BEGIN LISTED ENTRIES
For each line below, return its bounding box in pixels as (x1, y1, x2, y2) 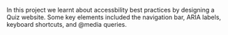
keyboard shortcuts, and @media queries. (6, 21, 127, 28)
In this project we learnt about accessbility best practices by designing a (6, 6, 215, 14)
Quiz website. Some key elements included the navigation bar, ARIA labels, (6, 13, 221, 21)
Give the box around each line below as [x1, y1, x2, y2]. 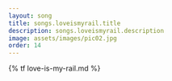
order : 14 [8, 42, 42, 50]
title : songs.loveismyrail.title [8, 19, 121, 27]
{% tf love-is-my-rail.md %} [8, 63, 101, 73]
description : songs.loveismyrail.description [8, 26, 164, 34]
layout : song [8, 11, 52, 20]
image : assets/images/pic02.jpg [8, 34, 117, 43]
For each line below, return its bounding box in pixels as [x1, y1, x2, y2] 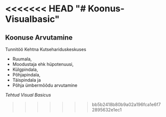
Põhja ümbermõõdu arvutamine [12, 82, 78, 88]
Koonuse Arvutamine [5, 33, 73, 42]
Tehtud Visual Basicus [5, 92, 51, 98]
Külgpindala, [12, 66, 38, 72]
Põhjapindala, [12, 72, 41, 77]
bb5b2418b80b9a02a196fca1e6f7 [92, 102, 161, 107]
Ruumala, [12, 56, 32, 62]
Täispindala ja [12, 77, 41, 83]
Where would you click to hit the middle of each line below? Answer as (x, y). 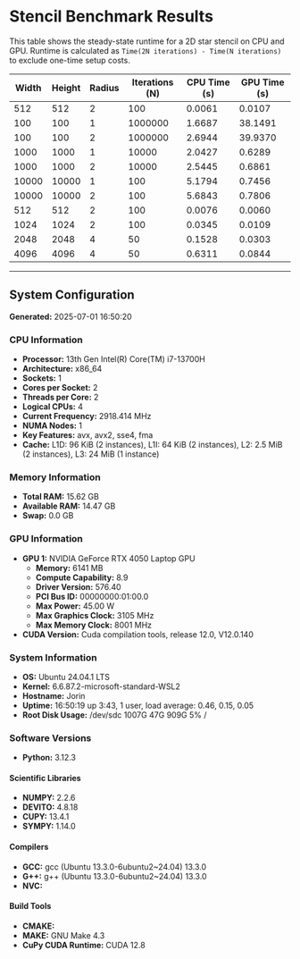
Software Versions (50, 737)
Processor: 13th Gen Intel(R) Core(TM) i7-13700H (113, 359)
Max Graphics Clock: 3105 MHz (95, 615)
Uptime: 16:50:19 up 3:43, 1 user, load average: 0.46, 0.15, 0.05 (138, 705)
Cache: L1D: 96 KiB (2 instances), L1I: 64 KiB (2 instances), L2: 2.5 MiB (152, 445)
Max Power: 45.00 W (75, 606)
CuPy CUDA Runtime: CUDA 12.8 (83, 945)
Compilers (29, 847)
END LISTED ENTRIES
**TASK INSTRUCTIONS**
Write out every line, unchanged, from the one containing "Processor: 13th Gen" through the closing line of the data.

**TASK RESULT**
Processor: 13th Gen Intel(R) Core(TM) i7-13700H (113, 359)
Max Graphics Clock: 3105 MHz (95, 615)
Uptime: 16:50:19 up 3:43, 1 user, load average: 0.46, 0.15, 0.05 (138, 705)
Cache: L1D: 96 KiB (2 instances), L1I: 64 KiB (2 instances), L2: 2.5 MiB (152, 445)
Max Power: 45.00 W (75, 606)
CuPy CUDA Runtime: CUDA 12.8 (83, 945)
Compilers (29, 847)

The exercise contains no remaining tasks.